Quello che purtroppo non emerge in modo chiaro, a causa di una rappresentazione spesso troppo superficiale dei mezzi di informazione, interessati a mostrare gli aspetti più trasgressivi o di rottura delle parate del Pride, è il peso storico, politico e sociale che questa manifestazione ha alle spalle: il ricordo dei moti di Stonewall del 1969.

Nel 1969 lo Stonewall Inn era l’unico locale gay di New York. In un’epoca in cui ballare insieme a una persona dello stesso sesso era considerato illegale, e dunque motivo di arresto, questo locale del Greenwich Village era diventato il solo punto d’incontro sicuro per i membri della comunità gay newyorkese. Negli anni Sessanta erano frequenti le retate di polizia e lo Stonewall non faceva eccezione, era anzi maggiormente vittima di queste incursioni.
Erano gli anni delle proteste del ‘68, della crescita del movimento anti-autoritario e del Black power, anni segnati dal fortificarsi dell'idea che anche le minoranze avessero una dignità da proteggere.
Così, quando nella notte tra il 27 e il 28 giugno 1969 la polizia irruppe per l’ennesima volta con violenza allo Stonewall, la folla fuori e dentro il locale reagì con forza per difendere i diritti e la libertà della comunità. Gli scontri continuarono per 5 giorni. Sui muri dello Stonewall, ormai simbolo della lotta della comunità, apparvero molti graffiti: “Hanno prevaricato i nostri diritti”, “Sostenete il potere dei gay”, “Legalizzate i bar gay” e “Potere alle drag queen!”.

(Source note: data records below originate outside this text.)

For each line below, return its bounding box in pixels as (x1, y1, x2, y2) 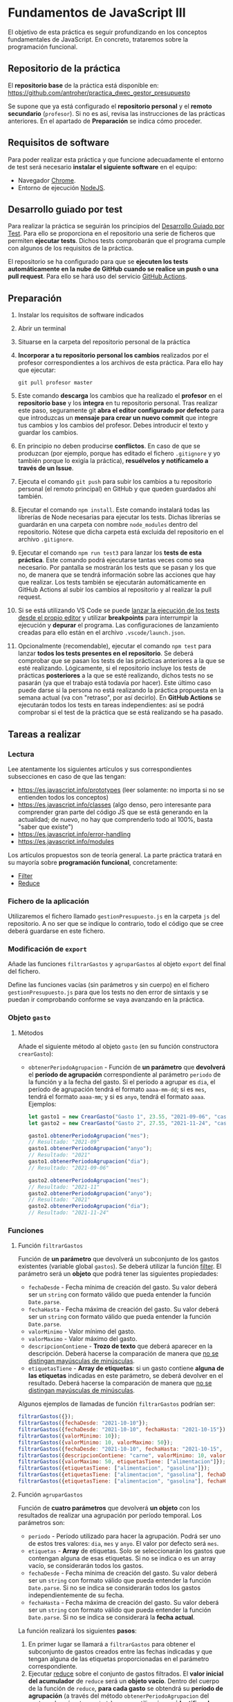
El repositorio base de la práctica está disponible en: (8, 81, 159, 90)
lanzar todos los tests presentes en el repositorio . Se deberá (17, 649, 194, 657)
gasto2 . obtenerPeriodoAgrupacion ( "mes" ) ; (28, 1177, 149, 1184)
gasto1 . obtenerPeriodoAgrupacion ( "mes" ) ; (28, 1132, 149, 1139)
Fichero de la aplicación (8, 896, 89, 906)
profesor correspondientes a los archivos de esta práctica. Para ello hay (17, 359, 223, 367)
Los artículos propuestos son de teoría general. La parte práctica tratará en (8, 850, 222, 859)
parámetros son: (17, 1518, 65, 1526)
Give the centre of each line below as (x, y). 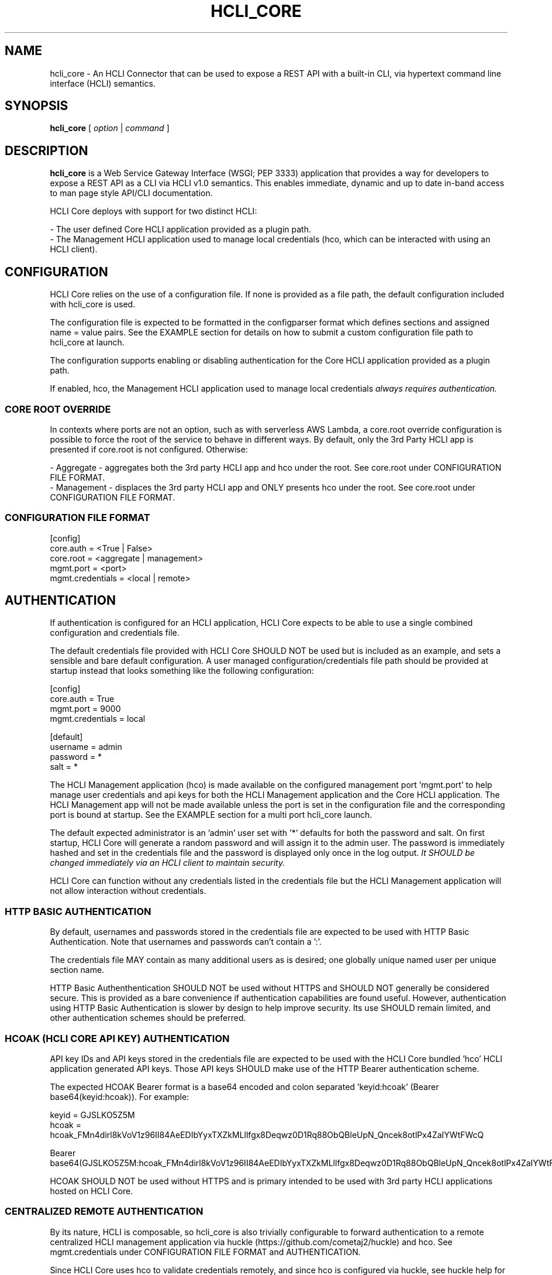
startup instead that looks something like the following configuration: (182, 671)
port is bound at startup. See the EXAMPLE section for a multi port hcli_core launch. (211, 815)
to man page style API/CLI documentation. (131, 193)
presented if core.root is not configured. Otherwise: (149, 449)
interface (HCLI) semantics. (103, 83)
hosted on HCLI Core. (92, 1191)
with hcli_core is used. (93, 304)
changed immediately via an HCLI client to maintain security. (168, 863)
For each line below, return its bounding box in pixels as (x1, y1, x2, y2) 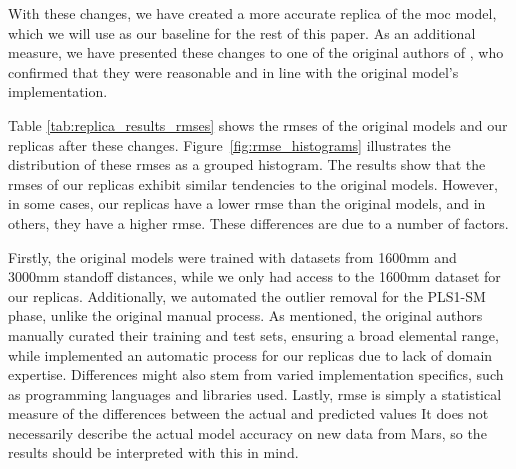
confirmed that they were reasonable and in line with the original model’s (8, 61, 459, 82)
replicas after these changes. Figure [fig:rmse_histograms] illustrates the (8, 134, 451, 155)
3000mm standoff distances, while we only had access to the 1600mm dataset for (8, 266, 501, 287)
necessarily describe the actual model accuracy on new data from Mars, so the (8, 422, 487, 443)
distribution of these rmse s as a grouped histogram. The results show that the (8, 154, 486, 175)
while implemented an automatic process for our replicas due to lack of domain (8, 344, 493, 365)
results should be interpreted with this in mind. (8, 442, 299, 463)
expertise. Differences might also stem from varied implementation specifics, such (8, 364, 504, 385)
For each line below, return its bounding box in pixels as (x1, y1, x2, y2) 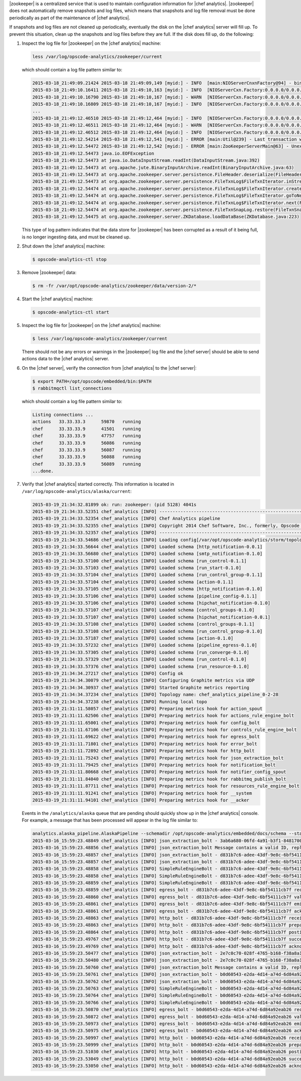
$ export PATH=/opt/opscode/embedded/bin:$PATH (32, 378, 152, 384)
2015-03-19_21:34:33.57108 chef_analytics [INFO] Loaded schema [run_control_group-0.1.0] (32, 628, 263, 634)
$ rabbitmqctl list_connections (32, 385, 112, 391)
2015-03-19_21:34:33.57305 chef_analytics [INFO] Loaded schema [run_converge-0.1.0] (32, 649, 249, 655)
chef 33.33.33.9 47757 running (32, 433, 141, 439)
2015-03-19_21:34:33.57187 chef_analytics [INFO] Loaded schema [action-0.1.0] (32, 635, 234, 641)
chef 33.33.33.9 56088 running (32, 454, 141, 460)
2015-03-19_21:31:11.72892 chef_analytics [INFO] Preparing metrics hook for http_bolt (32, 748, 255, 754)
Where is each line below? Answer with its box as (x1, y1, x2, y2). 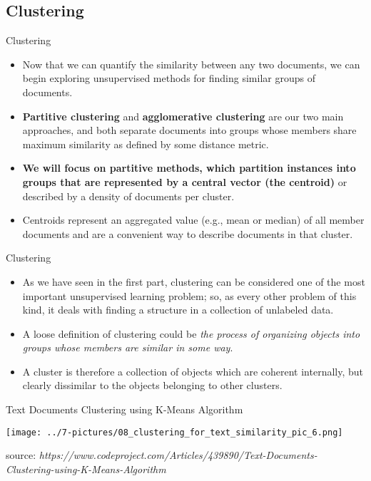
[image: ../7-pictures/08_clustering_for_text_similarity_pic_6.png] (6, 427, 343, 438)
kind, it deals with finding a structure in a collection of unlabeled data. (22, 302, 334, 317)
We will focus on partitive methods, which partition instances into (22, 160, 356, 175)
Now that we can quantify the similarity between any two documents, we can (22, 56, 360, 71)
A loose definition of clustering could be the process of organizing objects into (22, 326, 360, 341)
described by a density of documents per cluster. (22, 188, 235, 203)
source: (6, 448, 36, 462)
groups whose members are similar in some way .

I moti del giugno del ’69 sono ancora oggi simbolo del sentimento di ribellione nei confronti di ingiustizie e difficoltà che le persone non dovrebbero mai vivere.

È importante tenere presenti queste premesse quando guardiamo al Pride, soprattutto a fronte della sua rappresentazione mediatica odierna. Come sostiene Fabrizio Quattrini non solo è importante ricordare l’eredità delle giornate di rivolta di Stonewall ma ognuno di noi per comprenderne davvero la porta dovrebbe partecipare a una manifestazione o a una marcia LGBTQ+. “Dall’interno, ci rendiamo conto che il Pride è fatto di tante persone, non solo trasgressive o che vogliono provocare, ma persone comuni che lavorano come tutti, che vivono come tanti, che hanno una loro famiglia che potrebbe addirittura non essere riconosciuta dal punto di vista giuridico; quindi, ben venga il Pride se può portare a cambiamenti dal punto di vista dei diritti delle persone. Ancora oggi il Pride è un evento che può permettere a molte persone di esprimersi, persone che magari provengono da piccoli centri nei quali non hanno la possibilità di rappresentare loro stessi per paura del giudizio degli altri. È chiaro che una manifestazione come il Pride spostata in un grande centro può aiutare queste persone a rappresentare e definire al meglio la propria identità personale e sessuale. All’interno del Pride, ancora oggi, ci sono tantissime persone che possono riuscire finalmente a fare coming out.”

Continuare a manifestare con il Pride significa manifestare per i diritti, perché lo dice la stessa parola, non parliamo più di Gay Pride, ma di essere orgogliosi di essere individui, a prescindere dai propri colori, orientamenti e dalle proprie caratteristiche dell’essere persona.